- _Directions for this task_: Copy the records below exactly, leaving out any pictures.

- _The data_:

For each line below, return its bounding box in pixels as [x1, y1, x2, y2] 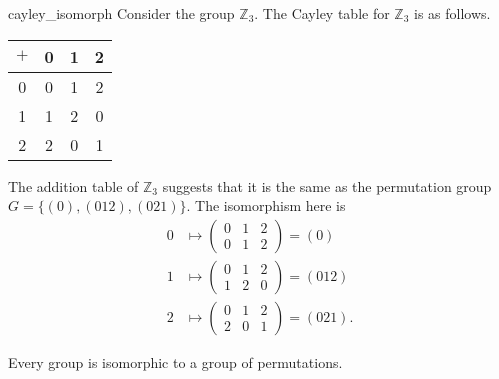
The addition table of [8, 175, 139, 196]
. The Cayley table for [254, 3, 390, 23]
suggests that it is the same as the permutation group [162, 175, 492, 196]
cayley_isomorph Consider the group [8, 3, 235, 23]
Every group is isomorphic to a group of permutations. [8, 351, 343, 372]
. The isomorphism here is [186, 195, 346, 216]
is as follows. [414, 3, 491, 23]
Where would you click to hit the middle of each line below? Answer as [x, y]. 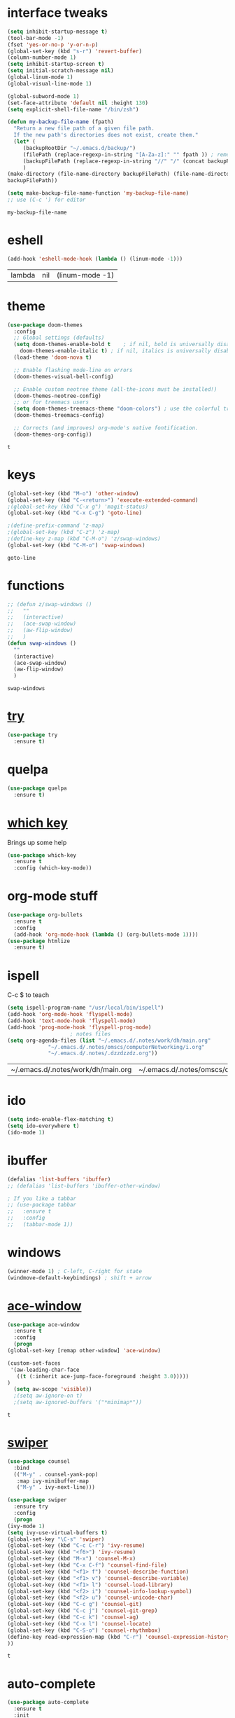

- _Result_:
For each line below, return its bounding box in pixels as [x1, y1, x2, y2] 
The addition table of [8, 175, 139, 196]
. The Cayley table for [254, 3, 390, 23]
suggests that it is the same as the permutation group [162, 175, 492, 196]
cayley_isomorph Consider the group [8, 3, 235, 23]
Every group is isomorphic to a group of permutations. [8, 351, 343, 372]
. The isomorphism here is [186, 195, 346, 216]
is as follows. [414, 3, 491, 23]
Where would you click to hit the middle of each line below? Answer as [x, y]. 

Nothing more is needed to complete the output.